***** Entries supplied *****

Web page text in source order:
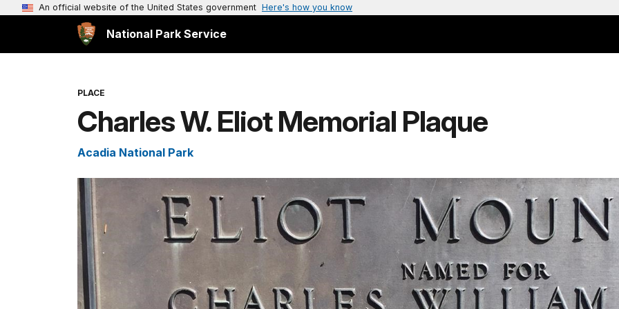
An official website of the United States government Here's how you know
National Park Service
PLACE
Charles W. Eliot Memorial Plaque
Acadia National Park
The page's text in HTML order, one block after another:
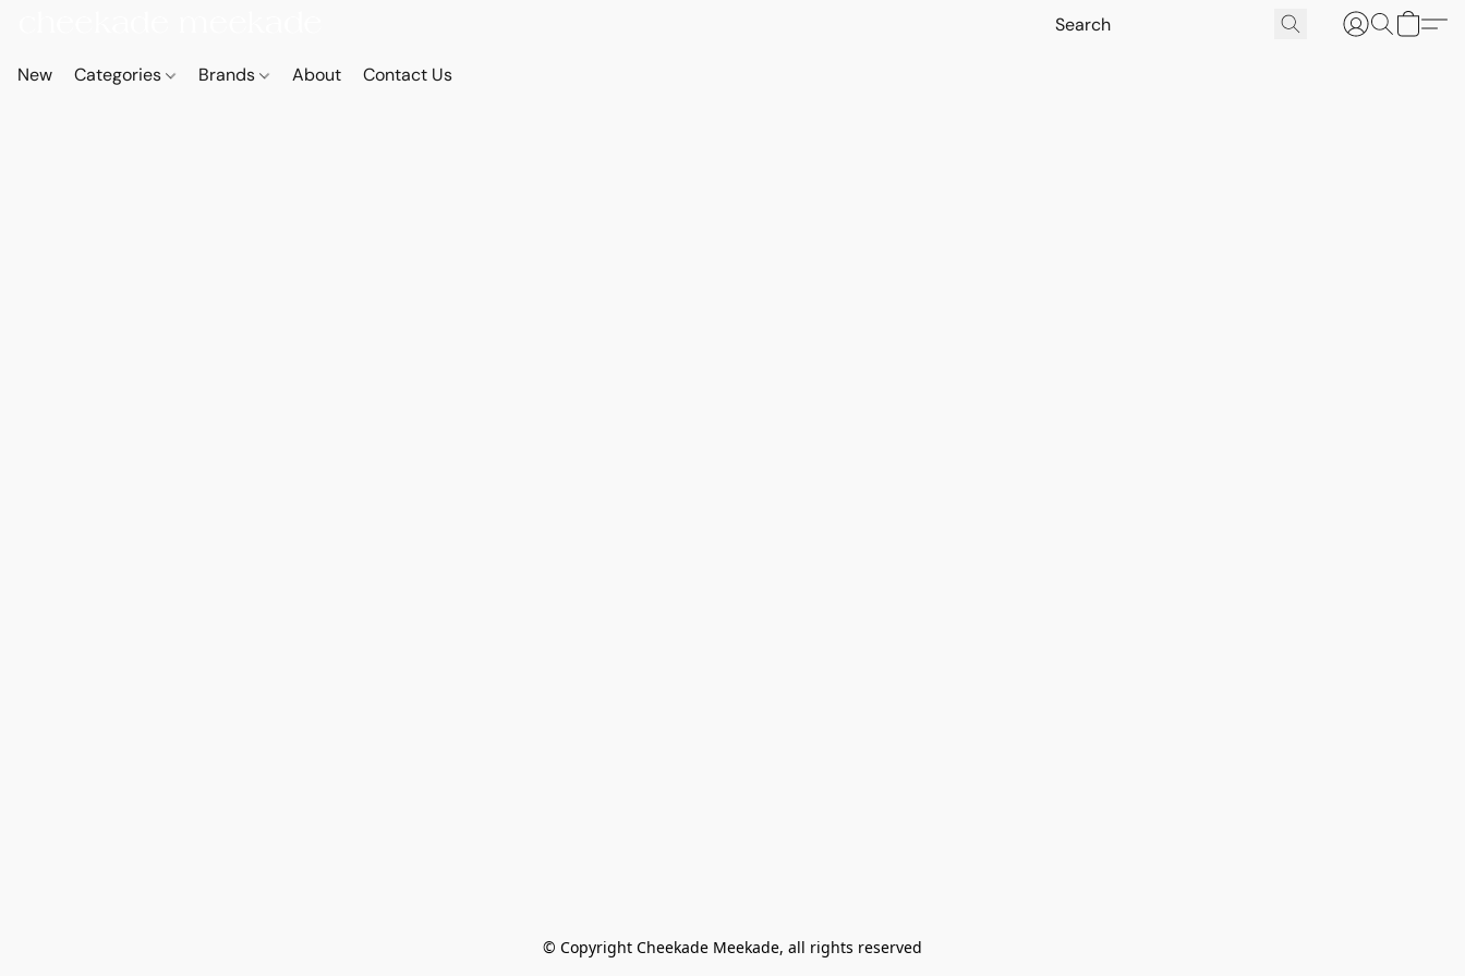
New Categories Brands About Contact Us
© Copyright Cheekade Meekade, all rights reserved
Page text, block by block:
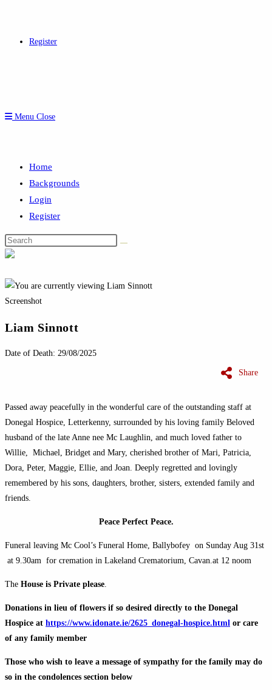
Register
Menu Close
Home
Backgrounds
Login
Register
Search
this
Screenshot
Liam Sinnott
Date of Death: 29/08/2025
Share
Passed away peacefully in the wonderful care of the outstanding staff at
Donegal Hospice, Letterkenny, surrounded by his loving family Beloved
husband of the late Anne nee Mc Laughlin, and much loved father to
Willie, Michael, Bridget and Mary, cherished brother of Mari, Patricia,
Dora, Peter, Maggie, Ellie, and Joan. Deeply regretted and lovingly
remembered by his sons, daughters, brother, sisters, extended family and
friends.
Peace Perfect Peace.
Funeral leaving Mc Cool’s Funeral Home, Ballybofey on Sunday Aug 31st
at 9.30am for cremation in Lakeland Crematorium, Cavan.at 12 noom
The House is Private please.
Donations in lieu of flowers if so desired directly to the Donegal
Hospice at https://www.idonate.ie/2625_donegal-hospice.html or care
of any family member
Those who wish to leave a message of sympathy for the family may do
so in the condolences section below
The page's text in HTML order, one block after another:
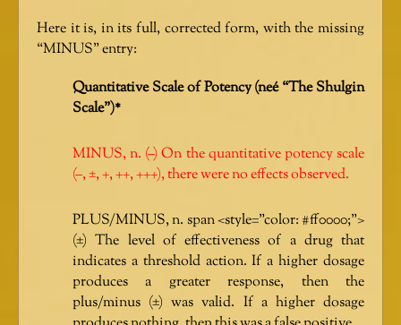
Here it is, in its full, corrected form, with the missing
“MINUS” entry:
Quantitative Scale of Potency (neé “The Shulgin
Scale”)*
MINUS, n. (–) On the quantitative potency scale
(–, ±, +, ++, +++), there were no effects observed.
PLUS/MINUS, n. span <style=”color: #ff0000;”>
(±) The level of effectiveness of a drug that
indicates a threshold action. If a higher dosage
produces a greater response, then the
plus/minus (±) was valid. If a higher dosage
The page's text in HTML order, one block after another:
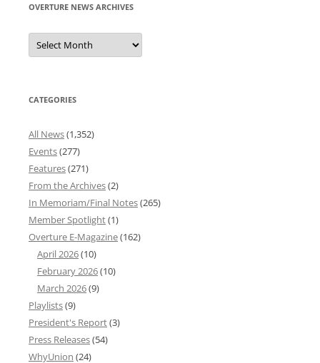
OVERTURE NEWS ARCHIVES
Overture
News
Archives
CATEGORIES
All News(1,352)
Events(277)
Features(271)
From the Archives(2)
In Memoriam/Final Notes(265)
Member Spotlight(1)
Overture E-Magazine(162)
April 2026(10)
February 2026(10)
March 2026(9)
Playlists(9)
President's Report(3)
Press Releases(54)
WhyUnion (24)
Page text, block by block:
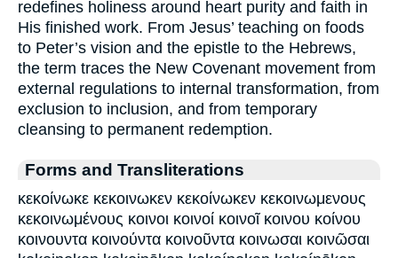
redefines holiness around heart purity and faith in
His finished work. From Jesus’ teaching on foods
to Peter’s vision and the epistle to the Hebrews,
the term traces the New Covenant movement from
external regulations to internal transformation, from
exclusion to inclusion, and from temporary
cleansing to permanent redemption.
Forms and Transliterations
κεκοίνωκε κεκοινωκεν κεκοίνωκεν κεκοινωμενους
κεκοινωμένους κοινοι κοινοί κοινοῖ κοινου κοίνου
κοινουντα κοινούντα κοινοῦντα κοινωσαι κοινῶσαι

*****
***** Entries supplied *****

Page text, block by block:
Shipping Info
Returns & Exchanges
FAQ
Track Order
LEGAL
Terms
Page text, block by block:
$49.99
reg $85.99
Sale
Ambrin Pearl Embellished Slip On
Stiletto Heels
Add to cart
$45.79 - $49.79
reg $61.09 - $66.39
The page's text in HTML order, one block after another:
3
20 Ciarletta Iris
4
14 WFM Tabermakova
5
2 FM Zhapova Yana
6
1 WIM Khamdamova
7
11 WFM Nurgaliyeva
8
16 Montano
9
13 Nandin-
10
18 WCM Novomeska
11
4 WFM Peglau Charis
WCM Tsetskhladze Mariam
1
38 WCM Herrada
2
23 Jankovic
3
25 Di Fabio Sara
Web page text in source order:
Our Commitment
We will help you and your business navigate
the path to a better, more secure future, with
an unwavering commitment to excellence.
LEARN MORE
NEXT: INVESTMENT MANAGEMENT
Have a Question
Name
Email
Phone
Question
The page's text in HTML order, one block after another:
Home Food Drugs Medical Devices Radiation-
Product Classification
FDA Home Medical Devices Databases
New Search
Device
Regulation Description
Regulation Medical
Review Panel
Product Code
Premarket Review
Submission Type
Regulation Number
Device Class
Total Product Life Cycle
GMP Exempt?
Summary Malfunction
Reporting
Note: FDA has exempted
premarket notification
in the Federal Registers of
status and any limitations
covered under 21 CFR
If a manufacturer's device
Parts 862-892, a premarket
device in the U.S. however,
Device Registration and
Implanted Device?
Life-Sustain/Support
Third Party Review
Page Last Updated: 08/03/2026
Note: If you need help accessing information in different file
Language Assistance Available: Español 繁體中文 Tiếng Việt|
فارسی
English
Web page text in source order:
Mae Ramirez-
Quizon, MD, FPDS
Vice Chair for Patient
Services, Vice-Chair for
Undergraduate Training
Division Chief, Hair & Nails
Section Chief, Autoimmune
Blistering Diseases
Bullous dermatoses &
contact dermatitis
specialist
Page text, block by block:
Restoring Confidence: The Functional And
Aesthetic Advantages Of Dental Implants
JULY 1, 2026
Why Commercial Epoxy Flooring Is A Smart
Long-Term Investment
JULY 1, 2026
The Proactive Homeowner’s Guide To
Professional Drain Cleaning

*****

> [Try it]: Could you work out how many lines of the data above contain the word "brother"? Give only the number.

> [Result]: 2